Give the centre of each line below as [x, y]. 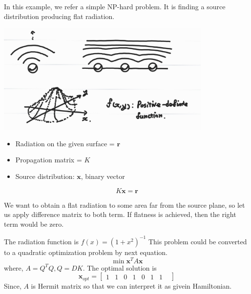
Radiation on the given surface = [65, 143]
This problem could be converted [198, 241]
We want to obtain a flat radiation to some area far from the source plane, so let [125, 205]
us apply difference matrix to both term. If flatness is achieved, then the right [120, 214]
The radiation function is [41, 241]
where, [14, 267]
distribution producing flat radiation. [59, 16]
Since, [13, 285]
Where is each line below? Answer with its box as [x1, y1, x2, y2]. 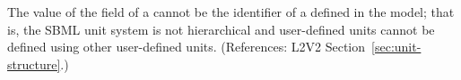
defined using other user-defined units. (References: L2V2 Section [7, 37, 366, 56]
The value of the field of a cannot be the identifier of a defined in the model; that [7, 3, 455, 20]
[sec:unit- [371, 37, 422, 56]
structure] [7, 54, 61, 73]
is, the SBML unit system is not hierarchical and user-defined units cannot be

────

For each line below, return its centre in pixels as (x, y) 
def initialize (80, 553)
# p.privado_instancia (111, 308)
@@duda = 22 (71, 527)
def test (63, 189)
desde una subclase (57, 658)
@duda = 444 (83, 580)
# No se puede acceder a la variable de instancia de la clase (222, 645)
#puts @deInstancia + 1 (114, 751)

────

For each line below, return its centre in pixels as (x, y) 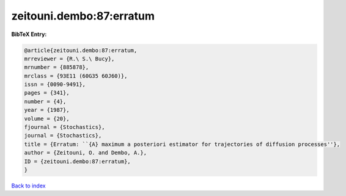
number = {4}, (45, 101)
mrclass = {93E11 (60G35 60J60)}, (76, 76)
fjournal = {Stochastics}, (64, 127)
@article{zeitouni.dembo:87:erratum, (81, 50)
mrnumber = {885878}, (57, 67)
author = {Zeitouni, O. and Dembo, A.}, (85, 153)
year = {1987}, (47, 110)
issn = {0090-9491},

────

• WORK TASK
Reproduce the lines above beginning at the line that contains "where, [14, 267]" and ending at the line that contains "is, the SBML". No pictures.

• EXPECTED ANSWER
where, [14, 267]
distribution producing flat radiation. [59, 16]
Since, [13, 285]
Where is each line below? Answer with its box as [x1, y1, x2, y2]. 
defined using other user-defined units. (References: L2V2 Section [7, 37, 366, 56]
The value of the field of a cannot be the identifier of a defined in the model; that [7, 3, 455, 20]
[sec:unit- [371, 37, 422, 56]
structure] [7, 54, 61, 73]
is, the SBML unit system is not hierarchical and user-defined units cannot be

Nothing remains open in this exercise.